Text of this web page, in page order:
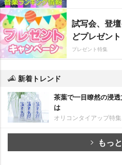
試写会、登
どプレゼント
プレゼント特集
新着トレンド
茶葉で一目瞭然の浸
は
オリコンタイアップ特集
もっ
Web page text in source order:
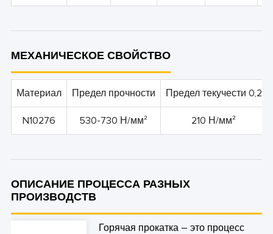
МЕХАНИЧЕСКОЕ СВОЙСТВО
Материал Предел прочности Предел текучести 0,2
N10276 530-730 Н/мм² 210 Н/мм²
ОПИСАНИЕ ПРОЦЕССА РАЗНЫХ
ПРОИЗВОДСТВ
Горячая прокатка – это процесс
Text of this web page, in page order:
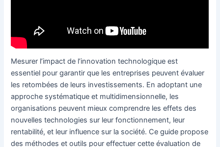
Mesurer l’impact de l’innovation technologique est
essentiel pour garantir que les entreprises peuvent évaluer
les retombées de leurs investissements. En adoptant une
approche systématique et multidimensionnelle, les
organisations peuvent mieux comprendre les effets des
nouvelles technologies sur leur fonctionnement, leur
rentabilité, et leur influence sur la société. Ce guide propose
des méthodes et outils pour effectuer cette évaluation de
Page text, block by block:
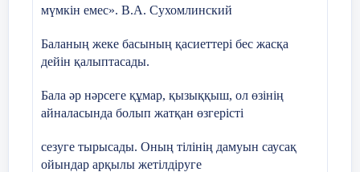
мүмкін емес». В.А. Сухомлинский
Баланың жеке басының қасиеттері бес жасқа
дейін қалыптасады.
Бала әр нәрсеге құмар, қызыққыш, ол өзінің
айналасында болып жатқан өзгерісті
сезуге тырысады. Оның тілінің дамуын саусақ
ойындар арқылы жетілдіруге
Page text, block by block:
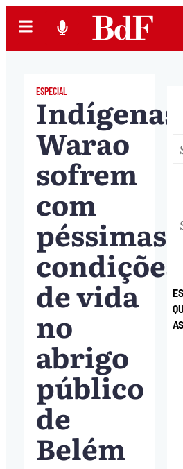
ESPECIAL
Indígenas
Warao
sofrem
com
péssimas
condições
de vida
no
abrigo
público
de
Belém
____
## [Problem description]
Output the data exactly as it appears. The pictures do not belong in it.

## [The completed task]
Text of this web page, in page order:
試写会、登
どプレゼント
プレゼント特集
新着トレンド
茶葉で一目瞭然の浸
は
オリコンタイアップ特集
もっ
Web page text in source order:
МЕХАНИЧЕСКОЕ СВОЙСТВО
Материал Предел прочности Предел текучести 0,2
N10276 530-730 Н/мм² 210 Н/мм²
ОПИСАНИЕ ПРОЦЕССА РАЗНЫХ
ПРОИЗВОДСТВ
Горячая прокатка – это процесс
Text of this web page, in page order:
Mesurer l’impact de l’innovation technologique est
essentiel pour garantir que les entreprises peuvent évaluer
les retombées de leurs investissements. En adoptant une
approche systématique et multidimensionnelle, les
organisations peuvent mieux comprendre les effets des
nouvelles technologies sur leur fonctionnement, leur
rentabilité, et leur influence sur la société. Ce guide propose
des méthodes et outils pour effectuer cette évaluation de
Page text, block by block:
мүмкін емес». В.А. Сухомлинский
Баланың жеке басының қасиеттері бес жасқа
дейін қалыптасады.
Бала әр нәрсеге құмар, қызыққыш, ол өзінің
айналасында болып жатқан өзгерісті
сезуге тырысады. Оның тілінің дамуын саусақ
ойындар арқылы жетілдіруге
Page text, block by block:
ESPECIAL
Indígenas
Warao
sofrem
com
péssimas
condições
de vida
no
abrigo
público
de
Belém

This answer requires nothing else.